When Mexico's national football team scored the winning goals against Ecuador on Tuesday, seismic sensors around the area registered vibrations strong enough to resemble a small earthquake. It was not the first time a football celebration in Mexico has rattled seismographs, and scientists are now pushing back on the popular label attached to these tremors, the so called artificial earthquake.
The local seismic alert system noted on its social media accounts that the outburst of euphoria and mass cheering produced vibrations in the local area. A similar phenomenon occurred during Mexico's debut against Germany at the 2018 World Cup in Russia, when Mexico's Institute of Geological and Atmospheric Research reported that, following Hirving Lozano's winning goal, a seismic signal of artificial origin was detected, possibly caused by mass jumping by fans.
Norway and a Taylor Swift concert felt it too
What makes this even more striking is that the phenomenon can occur thousands of miles away from where the match is actually being played. Geophysicists detected vibrations in Bergen, Norway, when the country's team scored goals during the group stage in the past few weeks.
Something similar happened in 2024, when a Taylor Swift concert at SoFi Stadium in Los Angeles generated long-duration, low-frequency signals, with harmonic frequency peaks between 1 and 10 Hz, that were picked up by seismic monitoring sensors.
Why the artificial earthquake label doesn't hold up
For several years, the term artificial earthquake has been used to describe this kind of atypical vibration recorded by seismological systems during sporting events or large scale performances. Experts, however, believe the term is not the right way to describe what's actually happening.
To begin with, artificial earthquakes do genuinely exist and have been studied for decades. Research from the geosciences department at Durham University defines them as human-induced earthquakes, caused by activities capable of altering the geological behavior of the ground, such as the construction of high-rise buildings, groundwater extraction, tunnel excavation, enhanced oil recovery, hydraulic fracturing, or underground gas storage.
Under that definition, the vibrations detected by SASSLA following the Mexican team's goals cannot be classified as an artificial earthquake. Experts explain that for ground movement to qualify as an earthquake, it has to be tied to an actual geological process. The mere fact that a seismograph records a disturbance does not make it an earthquake.
A leading geophysicist calls it a joke
Arturo Iglesias, a researcher at the Institute of Geophysics at the National Autonomous University of Mexico, explained several years ago that although human activity generates movements capable of being picked up by seismographs, that doesn't mean they are genuine geological phenomena that can be measured using seismic magnitudes or that they cause changes beneath the surface.
Iglesias added that seismic monitoring systems are sensitive enough to detect micro-movements in the ground, whether of natural origin or resulting from human activity, and noted that readings can be influenced by factors such as the location of the stations, the characteristics of the terrain, or the intensity of certain activities happening on the surface.
Even if a person jumps next to a sensor, it gets detected, but it's not an earthquake. An earthquake caused by the scattered activity of fans is a joke, Iglesias stresses.

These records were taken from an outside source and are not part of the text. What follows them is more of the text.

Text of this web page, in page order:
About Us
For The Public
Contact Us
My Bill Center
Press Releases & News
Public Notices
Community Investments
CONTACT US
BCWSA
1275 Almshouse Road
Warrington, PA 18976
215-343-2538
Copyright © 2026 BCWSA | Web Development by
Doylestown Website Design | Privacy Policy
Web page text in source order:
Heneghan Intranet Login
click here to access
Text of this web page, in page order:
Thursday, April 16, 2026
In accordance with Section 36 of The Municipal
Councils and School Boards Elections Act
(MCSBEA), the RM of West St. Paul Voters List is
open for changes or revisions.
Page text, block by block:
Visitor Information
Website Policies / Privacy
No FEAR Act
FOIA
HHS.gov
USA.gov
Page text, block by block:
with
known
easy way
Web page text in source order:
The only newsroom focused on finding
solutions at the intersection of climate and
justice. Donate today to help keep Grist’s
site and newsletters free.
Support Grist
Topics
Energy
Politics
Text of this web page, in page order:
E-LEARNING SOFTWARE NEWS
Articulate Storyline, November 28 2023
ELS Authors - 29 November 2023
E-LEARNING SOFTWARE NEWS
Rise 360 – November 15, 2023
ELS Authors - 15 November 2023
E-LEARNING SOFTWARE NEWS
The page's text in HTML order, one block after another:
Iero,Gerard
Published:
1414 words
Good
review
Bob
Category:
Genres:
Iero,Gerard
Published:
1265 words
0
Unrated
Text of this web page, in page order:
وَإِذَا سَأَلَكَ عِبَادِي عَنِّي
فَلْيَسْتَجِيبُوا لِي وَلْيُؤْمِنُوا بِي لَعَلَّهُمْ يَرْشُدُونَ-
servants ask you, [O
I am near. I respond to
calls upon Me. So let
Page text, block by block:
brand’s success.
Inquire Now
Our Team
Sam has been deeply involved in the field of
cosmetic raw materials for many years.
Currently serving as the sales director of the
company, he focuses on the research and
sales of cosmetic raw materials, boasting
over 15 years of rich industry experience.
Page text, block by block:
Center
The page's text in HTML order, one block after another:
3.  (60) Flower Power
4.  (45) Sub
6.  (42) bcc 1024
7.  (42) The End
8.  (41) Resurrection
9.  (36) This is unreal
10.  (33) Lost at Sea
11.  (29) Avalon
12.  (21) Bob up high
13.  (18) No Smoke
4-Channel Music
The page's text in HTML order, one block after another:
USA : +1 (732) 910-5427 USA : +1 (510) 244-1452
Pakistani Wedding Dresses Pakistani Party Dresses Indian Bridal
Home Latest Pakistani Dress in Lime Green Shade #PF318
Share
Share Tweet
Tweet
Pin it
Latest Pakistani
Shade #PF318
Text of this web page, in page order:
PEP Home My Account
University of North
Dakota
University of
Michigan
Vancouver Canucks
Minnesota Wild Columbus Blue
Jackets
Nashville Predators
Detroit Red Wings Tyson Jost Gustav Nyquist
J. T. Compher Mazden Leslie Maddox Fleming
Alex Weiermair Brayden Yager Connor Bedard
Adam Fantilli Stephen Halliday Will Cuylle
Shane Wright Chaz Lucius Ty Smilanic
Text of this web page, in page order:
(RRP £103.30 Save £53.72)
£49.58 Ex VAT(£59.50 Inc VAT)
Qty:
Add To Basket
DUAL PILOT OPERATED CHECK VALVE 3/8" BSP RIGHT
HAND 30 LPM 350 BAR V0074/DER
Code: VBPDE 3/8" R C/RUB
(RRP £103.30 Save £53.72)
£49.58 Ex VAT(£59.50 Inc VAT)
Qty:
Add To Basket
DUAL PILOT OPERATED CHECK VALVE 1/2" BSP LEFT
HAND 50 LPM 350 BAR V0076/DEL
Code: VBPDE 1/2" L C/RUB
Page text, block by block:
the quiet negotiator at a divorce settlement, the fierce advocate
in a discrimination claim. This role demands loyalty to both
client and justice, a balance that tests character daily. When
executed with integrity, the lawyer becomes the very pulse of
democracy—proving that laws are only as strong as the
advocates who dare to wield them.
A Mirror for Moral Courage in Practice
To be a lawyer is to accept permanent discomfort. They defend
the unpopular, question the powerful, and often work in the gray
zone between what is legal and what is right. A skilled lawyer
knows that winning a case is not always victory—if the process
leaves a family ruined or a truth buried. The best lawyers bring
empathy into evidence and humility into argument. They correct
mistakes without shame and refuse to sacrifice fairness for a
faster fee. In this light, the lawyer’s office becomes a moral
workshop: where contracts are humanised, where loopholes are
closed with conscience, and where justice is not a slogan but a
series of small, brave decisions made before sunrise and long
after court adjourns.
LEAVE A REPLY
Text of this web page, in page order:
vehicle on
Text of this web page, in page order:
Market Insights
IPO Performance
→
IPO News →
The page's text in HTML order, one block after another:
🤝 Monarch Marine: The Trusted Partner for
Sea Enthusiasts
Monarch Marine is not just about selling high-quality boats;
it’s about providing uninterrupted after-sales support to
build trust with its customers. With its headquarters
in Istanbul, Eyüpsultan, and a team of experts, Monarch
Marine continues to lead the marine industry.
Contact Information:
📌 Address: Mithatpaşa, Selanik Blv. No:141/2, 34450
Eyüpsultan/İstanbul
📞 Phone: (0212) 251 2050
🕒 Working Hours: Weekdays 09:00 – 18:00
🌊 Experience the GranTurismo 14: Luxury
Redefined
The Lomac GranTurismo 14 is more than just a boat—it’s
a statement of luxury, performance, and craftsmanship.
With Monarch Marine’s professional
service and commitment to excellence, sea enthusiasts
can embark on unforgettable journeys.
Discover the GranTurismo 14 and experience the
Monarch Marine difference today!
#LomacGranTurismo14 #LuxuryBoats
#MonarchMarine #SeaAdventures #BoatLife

Why scientists still want to study these tremors
Even so, the unusual vibrations generated by the simultaneous movement of thousands of people, as happened after the Mexican national team's goals on Tuesday, have become an increasingly relevant field of research.
Experts maintain that a better understanding of these signals will help develop more precise methods for analyzing seismic activity and make it easier to distinguish between the different types of vibrations recorded by instruments. This knowledge could also strengthen emerging applications such as seismic interferometry, a technique that harnesses vibrations produced by everyday sources to study the structure of the subsurface without needing controlled explosions or having to wait for a natural earthquake to occur.